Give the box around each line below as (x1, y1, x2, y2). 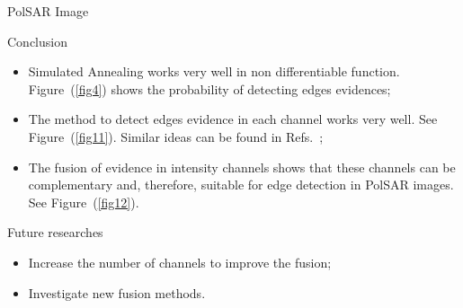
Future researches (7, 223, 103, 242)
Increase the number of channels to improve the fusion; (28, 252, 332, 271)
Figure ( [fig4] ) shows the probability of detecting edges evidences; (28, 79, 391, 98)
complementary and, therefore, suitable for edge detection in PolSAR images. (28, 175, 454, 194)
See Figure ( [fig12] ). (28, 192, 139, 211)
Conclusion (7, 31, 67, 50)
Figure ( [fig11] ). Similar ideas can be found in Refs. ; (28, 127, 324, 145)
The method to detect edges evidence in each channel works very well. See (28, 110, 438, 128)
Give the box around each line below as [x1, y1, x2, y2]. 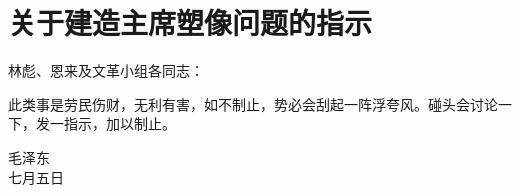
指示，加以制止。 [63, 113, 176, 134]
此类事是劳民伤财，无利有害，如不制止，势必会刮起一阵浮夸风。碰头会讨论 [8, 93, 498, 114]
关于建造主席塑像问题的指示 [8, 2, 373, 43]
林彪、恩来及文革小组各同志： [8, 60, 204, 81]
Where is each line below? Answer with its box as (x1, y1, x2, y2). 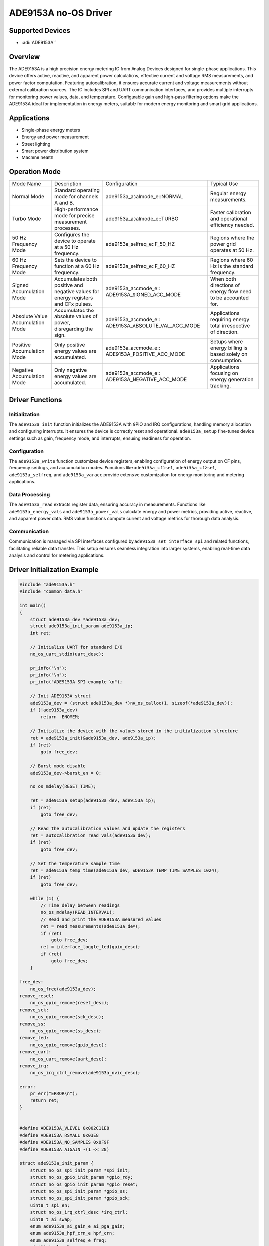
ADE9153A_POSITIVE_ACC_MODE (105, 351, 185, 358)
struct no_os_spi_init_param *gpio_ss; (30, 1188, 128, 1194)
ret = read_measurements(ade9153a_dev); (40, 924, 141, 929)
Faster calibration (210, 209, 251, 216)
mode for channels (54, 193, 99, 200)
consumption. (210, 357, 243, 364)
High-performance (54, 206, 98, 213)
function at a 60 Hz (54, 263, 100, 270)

◇ ◇ ◇ ◇

* [Problem]
In how many lines of the material does the word "edges" occur? Reply with only that number.

* [Answer box]
2